Ils ont un drapeau français sur leur profile pic, ils ne savent même pas ce qu’il signifie, quand le plus dégénéré des hooligans anglais à bourrelet de nuque connaît par coeur l’Histoire de l’Union Jack.
Comme la lumière d’une étoile morte nous parvenant avec des années de décalage, tout ce qu’il reste de la culture française en France, c’est le reflet de clichés américains périmés à notre sujet. Des croissants et des mimes. De la bouffe grasse et des marinières. Seuls patriotismes qui ne nous ramènent pas invariablement aux Nazis. Nous ne sommes plus que des gens avec un accent, comme de simples provinciaux du monde.
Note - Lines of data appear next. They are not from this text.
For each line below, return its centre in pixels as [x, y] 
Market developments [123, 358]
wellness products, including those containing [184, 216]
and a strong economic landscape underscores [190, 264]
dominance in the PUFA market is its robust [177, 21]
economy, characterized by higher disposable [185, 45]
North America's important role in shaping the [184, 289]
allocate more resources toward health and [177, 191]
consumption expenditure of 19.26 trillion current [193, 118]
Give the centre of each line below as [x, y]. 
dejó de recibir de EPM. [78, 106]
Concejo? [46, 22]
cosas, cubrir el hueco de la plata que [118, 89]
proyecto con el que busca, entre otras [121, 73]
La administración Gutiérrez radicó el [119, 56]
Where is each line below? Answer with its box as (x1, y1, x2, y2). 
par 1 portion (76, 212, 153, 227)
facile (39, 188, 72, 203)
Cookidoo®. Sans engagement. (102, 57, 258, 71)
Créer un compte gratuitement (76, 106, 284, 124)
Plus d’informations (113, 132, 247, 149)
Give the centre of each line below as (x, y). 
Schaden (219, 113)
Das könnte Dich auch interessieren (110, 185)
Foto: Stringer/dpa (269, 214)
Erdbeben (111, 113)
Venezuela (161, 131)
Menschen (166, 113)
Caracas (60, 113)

Baudrillard aurait d’épouvantables crises d’angoisses aujourd’hui: nous sommes devenus une société de simulacres de simulacres. Une copie d’une copie d’une copie… Nous jouons à être le reflet du reflet qu’il y a dans les yeux d’un Américain lorsqu’il pense à la France.
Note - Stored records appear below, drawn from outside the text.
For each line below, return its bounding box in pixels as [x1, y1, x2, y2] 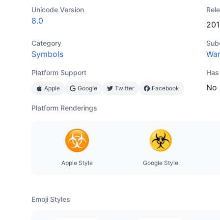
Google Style [143, 159, 178, 166]
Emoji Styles [31, 195, 70, 203]
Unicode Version [31, 5, 84, 14]
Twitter [115, 84, 134, 92]
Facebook [152, 84, 179, 92]
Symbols [31, 49, 63, 59]
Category [31, 39, 61, 47]
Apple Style [61, 159, 93, 166]
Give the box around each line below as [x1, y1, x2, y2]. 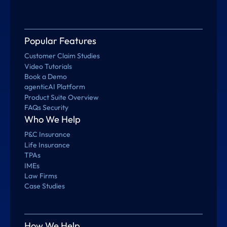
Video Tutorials [24, 61, 72, 71]
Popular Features [24, 35, 97, 47]
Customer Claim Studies [24, 51, 100, 61]
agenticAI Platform [24, 82, 86, 92]
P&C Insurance [24, 130, 71, 139]
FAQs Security [24, 103, 69, 112]
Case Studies [24, 181, 69, 191]
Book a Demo [24, 71, 67, 81]
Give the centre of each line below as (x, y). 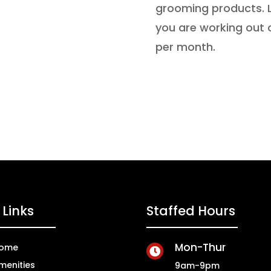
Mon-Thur (200, 248)
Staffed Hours (191, 211)
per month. (186, 47)
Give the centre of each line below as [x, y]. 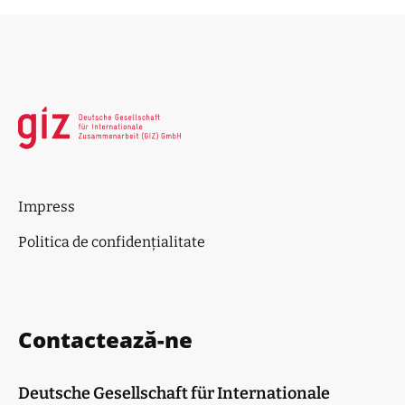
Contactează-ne [105, 339]
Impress [47, 207]
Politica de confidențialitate [112, 242]
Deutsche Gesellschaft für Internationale [174, 393]
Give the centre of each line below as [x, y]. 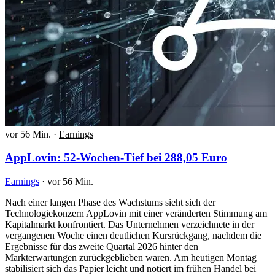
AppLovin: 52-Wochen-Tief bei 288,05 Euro [116, 158]
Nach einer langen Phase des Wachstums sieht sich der [110, 203]
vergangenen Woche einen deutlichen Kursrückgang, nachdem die [133, 236]
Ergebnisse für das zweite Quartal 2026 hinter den [102, 247]
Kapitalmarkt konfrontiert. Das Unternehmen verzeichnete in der [130, 225]
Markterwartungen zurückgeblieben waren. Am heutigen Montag [131, 258]
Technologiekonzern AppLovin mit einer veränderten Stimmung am [136, 214]

L’élite du pays plane à 10.000. Je viens de lire dernièrement un tweet expliquant que le théâtre était le fer de lance de la suprématie culturelle française. Quelqu’un ici connaît des gens qui vont au théâtre en 2017, à part des étudiantes en lettres modernes qui finiront vendeuses chez Sandro ?
Dans les films de Tarantino au cinéma, ça applaudit dans le public quand ça parle français, alors même que ça ne montre que des putes (Django Unchained), des péquenauds à béret-moustache (Inglourious Basterds), ou des frites à la mayonnaise (Pulp Fiction). En club, des mecs qui viennent de Mayenne ou de Lozère s’habillent en thugs, et commandent des Cognac-Canada Dry en étant persuadés d’être hype, parce qu’ils ne boivent pas un alcool de vieux céfran, mais ce que boivent les gangsters afro-américains pour faire exotiques (et pour se différencier des rednecks buveurs de Bourbon)… Abyssale ironie.
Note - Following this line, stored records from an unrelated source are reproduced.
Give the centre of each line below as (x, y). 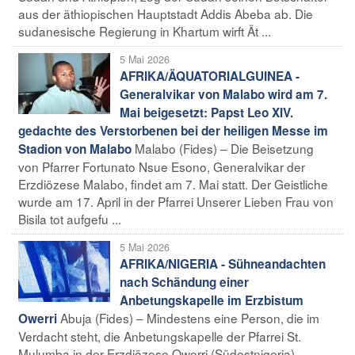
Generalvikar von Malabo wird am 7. (223, 94)
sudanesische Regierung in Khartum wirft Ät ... (145, 31)
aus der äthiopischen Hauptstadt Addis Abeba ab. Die (166, 13)
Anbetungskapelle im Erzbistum (212, 300)
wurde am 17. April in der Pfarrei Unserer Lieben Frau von (176, 201)
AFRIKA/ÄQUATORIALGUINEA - (210, 76)
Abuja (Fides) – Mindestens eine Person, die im (190, 317)
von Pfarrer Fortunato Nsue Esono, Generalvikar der (162, 166)

Je ne blâme personne. Lorsque je suis face à des Américains ou des Anglais, je suis le premier à invariablement surjouer mon accent et mes postures, à rentrer avec plaisir dans le rôle qu’ils attendent de moi. Je tiens bien haut ma cigarette et mon menton, j’ai des sourires méprisants, je bois du rouge… Vu de l’extérieur, ça doit être dégoûtant à regarder. La case de l’oncle Jean-François.
Ce matin dans le métro, j’ai croisé un blanc habillé en citoyen de South Central, Air Jordans et baggy XXL inclus. Il avait une casquette de basketteur à visière plate, sur laquelle était écrit “savoir-faire”. Savoir-Faire. Seuvwouâh faywe… Il devait sans doute être natif de Gif-sur-Yvette, son apparence et ce que je voyais de sa personnalité avaient l’air tellement randomisé qu’il aurait suffit d’un clip Vevo pour qu’il se métamorphose en néo-gothique résidant dans le Larzac et portant des tatouages de marins de la Royal Navy du XIXème siècle.
Dans un de ses pamphlets interdits, Céline pensait qu’il faudrait imposer aux Français une cure de quinze ans au pain sec et à l’eau pour redresser le pays, mais c’était fondamentalement un optimiste.